_RECORDS SUPPLIED_
──────────────────────────────

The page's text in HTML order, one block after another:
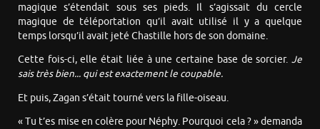
magique s’étendait sous ses pieds. Il s’agissait du cercle
magique de téléportation qu’il avait utilisé il y a quelque
temps lorsqu’il avait jeté Chastille hors de son domaine.
Cette fois-ci, elle était liée à une certaine base de sorcier. Je
sais très bien... qui est exactement le coupable.
Et puis, Zagan s’était tourné vers la fille-oiseau.
« Tu t’es mise en colère pour Néphy. Pourquoi cela ? » demanda
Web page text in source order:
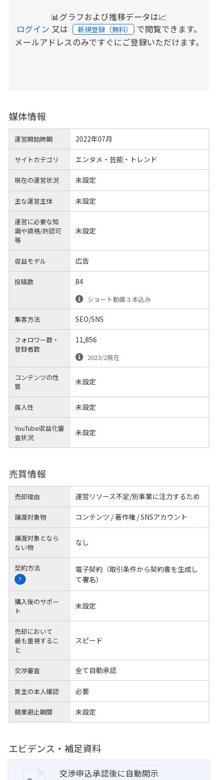
📊グラフおよび推移データは📈
ログイン 又は 新規登録（無料） で閲覧できます。
メールアドレスのみですぐにご登録いただけます。
媒体情報
運営開始時期 2022年07月
サイトカテゴリ エンタメ・芸能・トレンド
現在の運営状況 未設定
主な運営主体 未設定
運営に必要な知
識や資格/許認可
等
未設定
収益モデル 広告
投稿数 84
ショート動画３本込み
集客方法 SEO/SNS
フォロワー数・
登録者数
11,856
2023/2現在
コンテンツの性
質
未設定
属人性 未設定
YouTube収益化審
査状況
未設定
売買情報
売却理由 運営リソース不足/別事業に注力するため
譲渡対象物 コンテンツ / 著作権 / SNSアカウント
譲渡対象となら
ない物
なし
契約方法
?
電子契約（取引条件から契約書を生成し
て署名）
購入後のサポー
ト
未設定
売却において
最も重視するこ
と
スピード
交渉審査 全て自動承認
買主の本人確認 必要
競業避止期間 未設定
エビデンス・補足資料
交渉申込承認後に自動開示

──────────────────────────────

_ABOUT THIS TASK_
Whenever "magique" shows up in a line of the listing, copy that whole line.

_COMPLETED EXERCISE_
magique s’étendait sous ses pieds. Il s’agissait du cercle
magique de téléportation qu’il avait utilisé il y a quelque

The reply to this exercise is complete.